Your goal
Pull out every line below that contains the word "endast".

------ Provided material ------

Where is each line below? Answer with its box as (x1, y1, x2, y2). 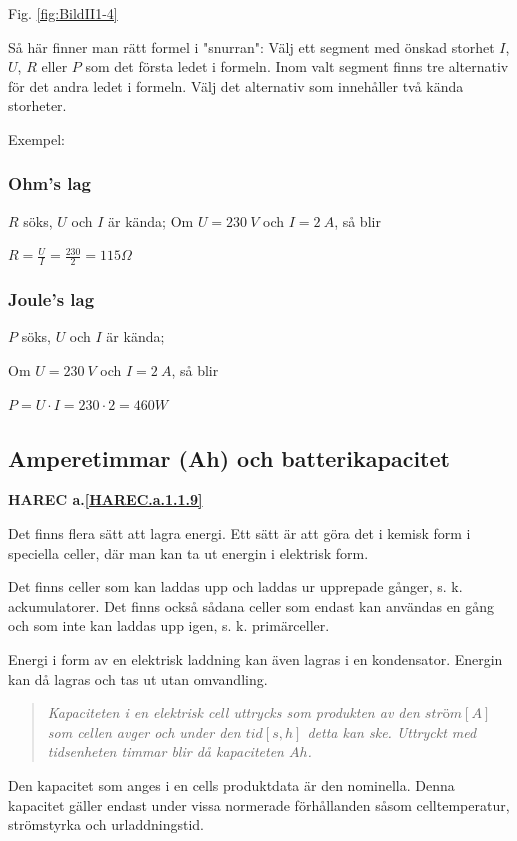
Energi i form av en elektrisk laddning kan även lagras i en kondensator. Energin (8, 648, 503, 669)
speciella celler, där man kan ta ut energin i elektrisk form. (8, 542, 369, 563)
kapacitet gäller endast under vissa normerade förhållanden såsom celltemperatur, (8, 794, 510, 815)
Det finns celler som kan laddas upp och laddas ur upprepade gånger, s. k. (8, 576, 463, 597)
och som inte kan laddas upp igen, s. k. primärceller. (8, 615, 330, 636)
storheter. (8, 95, 67, 116)
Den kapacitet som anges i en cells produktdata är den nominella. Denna (8, 774, 455, 795)
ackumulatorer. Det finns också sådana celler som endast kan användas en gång (8, 595, 495, 616)
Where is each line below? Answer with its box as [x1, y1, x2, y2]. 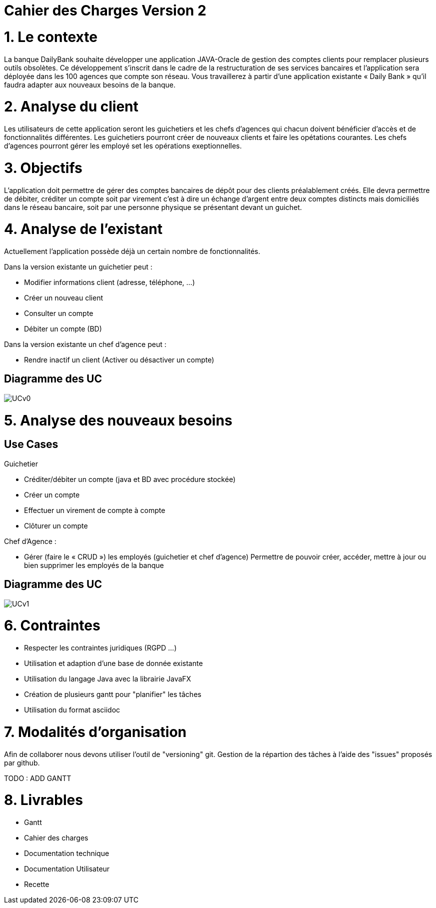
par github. [4, 758, 40, 767]
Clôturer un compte [24, 521, 88, 530]
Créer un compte [24, 490, 80, 499]
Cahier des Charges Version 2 [4, 2, 206, 19]
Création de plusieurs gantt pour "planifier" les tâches [24, 690, 201, 699]
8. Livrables [4, 791, 83, 809]
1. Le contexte [4, 28, 97, 45]
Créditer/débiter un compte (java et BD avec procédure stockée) [24, 474, 236, 483]
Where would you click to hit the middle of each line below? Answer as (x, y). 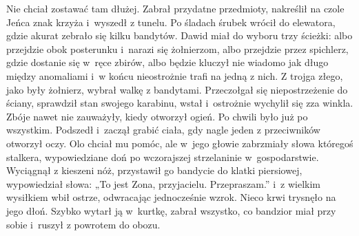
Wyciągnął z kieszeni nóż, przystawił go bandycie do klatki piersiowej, (154, 170)
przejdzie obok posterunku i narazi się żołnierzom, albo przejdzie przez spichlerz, (177, 49)
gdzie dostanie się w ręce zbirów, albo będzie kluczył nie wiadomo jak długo (167, 62)
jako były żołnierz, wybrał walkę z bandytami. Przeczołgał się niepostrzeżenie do (177, 89)
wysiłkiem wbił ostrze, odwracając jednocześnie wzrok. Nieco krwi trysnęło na (171, 197)
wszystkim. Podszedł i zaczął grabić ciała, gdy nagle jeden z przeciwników (163, 130)
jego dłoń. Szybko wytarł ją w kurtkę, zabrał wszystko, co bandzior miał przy (171, 210)
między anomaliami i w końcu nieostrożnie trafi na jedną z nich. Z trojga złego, (175, 75)
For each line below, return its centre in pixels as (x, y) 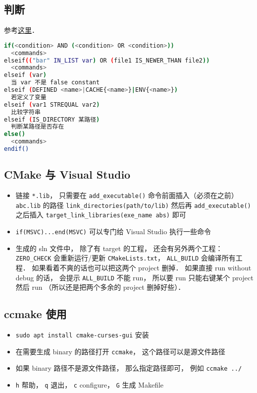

------

Written answer
kapacitet gäller endast under vissa normerade förhållanden såsom celltemperatur, (8, 794, 510, 815)
ackumulatorer. Det finns också sådana celler som endast kan användas en gång (8, 595, 495, 616)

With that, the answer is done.